= Visual workplace =

Continuous improvement paradigm

The visual workplace is a continuous improvement paradigm that is closely related to lean manufacturing, the Toyota Production System (TPS), and operational excellence yet offers its own comprehensive methodology that aims for significant financial and cultural improvement gains. Introduced by Gwendolyn Galsworth in her 1997 book Visual Systems, this system integrates and codifies the many iterations of visuality in the world of continuous improvement.

==Brief history of visual information sharing==

Visual communication rests on the natural inclination of humans to use pictures, graphics, and other images to quickly and simply convey meaning and understand information. For instance, look at the practices and applications that civil engineers have developed to handle complex human interaction on our roads and highways, as well as the entire field of wayfinding in public spaces.

The same logic eventually migrated into the workplace, notably in post-war Japan, and most saliently at Toyoda Motors where visual applications (visual devices) became a commonplace element in the Toyota Production System (TPS). Other leading companies in Japan, such as Canon and Okidata, adopted many of the same practices. However, while visibility was clearly a part of Japan's success solution, it was only noticed—or cited in the literature—as a generalized principle and not a codified system or a framework of thinking. For example, Robert W. Hall, in his 1983 book, Zero Inventories, states: "Establishing visibility of all forms of production problems is very important. ... The entire idea is instant communication."

Specifically, Japan's JIT (just-in-time) manufacturing approach had an easy-to-understand visual interface: andon (stacked lights), kanban (pick-up tickets for control material quantity), color-coding (to make the match between items), scheduling boards for daily production, easy-to-read labels on shelving, and lines on the floor to trace out locations.

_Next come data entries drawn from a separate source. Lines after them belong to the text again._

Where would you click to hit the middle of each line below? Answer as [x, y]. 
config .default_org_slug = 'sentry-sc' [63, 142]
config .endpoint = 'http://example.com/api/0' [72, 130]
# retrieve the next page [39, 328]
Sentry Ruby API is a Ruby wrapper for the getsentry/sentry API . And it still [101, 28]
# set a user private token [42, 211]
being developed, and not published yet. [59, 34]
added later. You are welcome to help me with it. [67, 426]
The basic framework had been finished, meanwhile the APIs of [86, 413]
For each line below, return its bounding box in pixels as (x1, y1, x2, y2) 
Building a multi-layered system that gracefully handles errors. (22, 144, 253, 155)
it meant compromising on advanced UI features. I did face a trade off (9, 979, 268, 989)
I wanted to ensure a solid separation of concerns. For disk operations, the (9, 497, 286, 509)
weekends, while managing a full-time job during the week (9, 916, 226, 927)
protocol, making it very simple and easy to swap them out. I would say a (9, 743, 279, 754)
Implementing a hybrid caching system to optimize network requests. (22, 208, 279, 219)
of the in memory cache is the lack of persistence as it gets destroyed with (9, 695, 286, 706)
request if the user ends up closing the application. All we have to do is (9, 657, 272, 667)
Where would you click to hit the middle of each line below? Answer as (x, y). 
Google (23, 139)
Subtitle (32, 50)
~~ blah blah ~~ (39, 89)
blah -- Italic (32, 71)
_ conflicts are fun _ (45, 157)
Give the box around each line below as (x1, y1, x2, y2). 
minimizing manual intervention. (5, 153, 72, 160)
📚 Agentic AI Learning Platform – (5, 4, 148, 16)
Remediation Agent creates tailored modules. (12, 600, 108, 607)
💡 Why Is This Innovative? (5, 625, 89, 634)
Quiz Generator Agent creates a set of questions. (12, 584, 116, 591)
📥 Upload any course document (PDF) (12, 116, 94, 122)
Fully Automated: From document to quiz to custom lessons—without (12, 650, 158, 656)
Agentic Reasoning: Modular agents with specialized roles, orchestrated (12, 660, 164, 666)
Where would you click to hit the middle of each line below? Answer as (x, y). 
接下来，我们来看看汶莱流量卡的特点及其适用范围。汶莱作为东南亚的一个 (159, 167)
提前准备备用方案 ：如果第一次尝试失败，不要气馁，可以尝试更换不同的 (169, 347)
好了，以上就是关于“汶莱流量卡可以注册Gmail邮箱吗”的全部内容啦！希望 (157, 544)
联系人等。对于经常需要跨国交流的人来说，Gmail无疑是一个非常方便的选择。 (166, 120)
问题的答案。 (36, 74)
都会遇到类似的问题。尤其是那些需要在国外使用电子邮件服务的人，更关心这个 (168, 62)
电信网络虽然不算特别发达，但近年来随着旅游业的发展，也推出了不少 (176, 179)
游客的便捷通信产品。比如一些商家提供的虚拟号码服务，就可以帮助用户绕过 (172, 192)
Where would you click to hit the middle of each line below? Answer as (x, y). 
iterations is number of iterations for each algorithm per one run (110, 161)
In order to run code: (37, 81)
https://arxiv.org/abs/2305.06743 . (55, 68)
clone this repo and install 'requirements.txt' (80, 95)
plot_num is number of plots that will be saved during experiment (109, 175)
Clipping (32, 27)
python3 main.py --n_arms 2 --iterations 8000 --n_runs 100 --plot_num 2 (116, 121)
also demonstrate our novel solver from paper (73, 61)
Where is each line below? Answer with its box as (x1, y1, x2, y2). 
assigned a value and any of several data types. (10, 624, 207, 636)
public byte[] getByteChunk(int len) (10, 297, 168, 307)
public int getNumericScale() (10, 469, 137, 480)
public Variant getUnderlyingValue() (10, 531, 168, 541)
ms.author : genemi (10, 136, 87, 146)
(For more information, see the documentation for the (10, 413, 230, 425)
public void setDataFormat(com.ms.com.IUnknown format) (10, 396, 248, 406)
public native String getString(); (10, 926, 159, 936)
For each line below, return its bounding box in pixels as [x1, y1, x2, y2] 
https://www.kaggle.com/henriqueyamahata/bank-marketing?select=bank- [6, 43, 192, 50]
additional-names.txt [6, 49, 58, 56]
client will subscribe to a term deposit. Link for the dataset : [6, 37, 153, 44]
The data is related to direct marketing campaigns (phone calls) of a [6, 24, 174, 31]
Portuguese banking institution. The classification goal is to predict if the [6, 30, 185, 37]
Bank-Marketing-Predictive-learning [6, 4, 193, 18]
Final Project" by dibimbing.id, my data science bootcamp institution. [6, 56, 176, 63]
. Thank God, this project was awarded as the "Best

Japanese master practitioners also noted that visual devices made it easy to see the difference between normal and abnormal: "... abnormal conditions and problems need to be obvious enough to catch people's attention. Because of the emphasis on visual methods for quick information transfer, the practice is called 'management by sight' or 'visual control'." Suzaki also compared the responsiveness of a well-tuned production system with the way the human body responds to stimuli and problems: "... Corrective action is taken right away, just as our muscles pull our hand away when we touch a hot plate."

Michel Greif's book, The Visual Factory, adopted the name for the first time, though Greif's theme focused primarily on the ability of visual applications to increase the interest of hourly workers in their own performance and their participation in company improvement activities.

==A codified system of visual functions==
Throughout this period (1983–1991), Gwendolyn Galsworth was head of training and development at Productivity Inc. in Cambridge, Massachusetts, a publishing, training, and consulting firm known for bringing the work of Japan's manufacturing leaders to the United States. Galsworth headed study missions to Japan and observed visuality in Japan first-hand. She also had the opportunity of working one-on-one with many of Japan's seminal thinkers, including Taiichi Ohno, Ryuji Fukuda, and Shigeo Shingo. Shingo personally tasked Galsworth with developing his mistake proofing/poka-yoke methodology for western companies. It was the synthesis of all these factors and influences that led Galsworth to develop and codify the many threads of visuality into a coherent methodology of the visual workplace, an overall operational strategy and philosophy geared to help organizations continually achieve their goals through visual devices and systems.

Galsworth has authored books on workplace visuality and trained practitioners globally. The methodology incorporates continuous improvement principles, using visual systems to streamline operations and engage employees.

==Basic principles==

While virtually all major improvement paradigms in use in the West incorporate some element of visuality, the entire codified set of visual principles and practices, from the foundation of 5S through to visual guarantees (poka-yoke), rests on this definition: "The visual workplace is a self-ordering, self-explaining, self-regulating, and self-improving work environment—where what is supposed to happen does happen, on time, every time, day or night—because of visual devices."

A visual workplace is defined by devices designed to visually share information about organizational operations in order to make human and machine performance safer, more exact, more repeatable, and more reliable. The more the process becomes visual, the more production velocity increases.

This is accomplished in parallel with generating new levels of employee engagement and contribution, which in turn lead to improved alignment within the enterprise and significant bottom line benefits. In an effective visual workplace, this level of information can be seen and understood without coaching, supervision or the need for an explanation—at best, without speaking a word.

The key principle is to install vital information visually as close to the point of use as possible. When a step-by-step methodology is applied, the visual workplace targets the elimination of the seventh waste, motion, defined as moving without working.

Originally implemented and refined in manufacturing settings, the concept of the visual workplace is now taking hold in such wide-ranging venues as libraries and hospitals.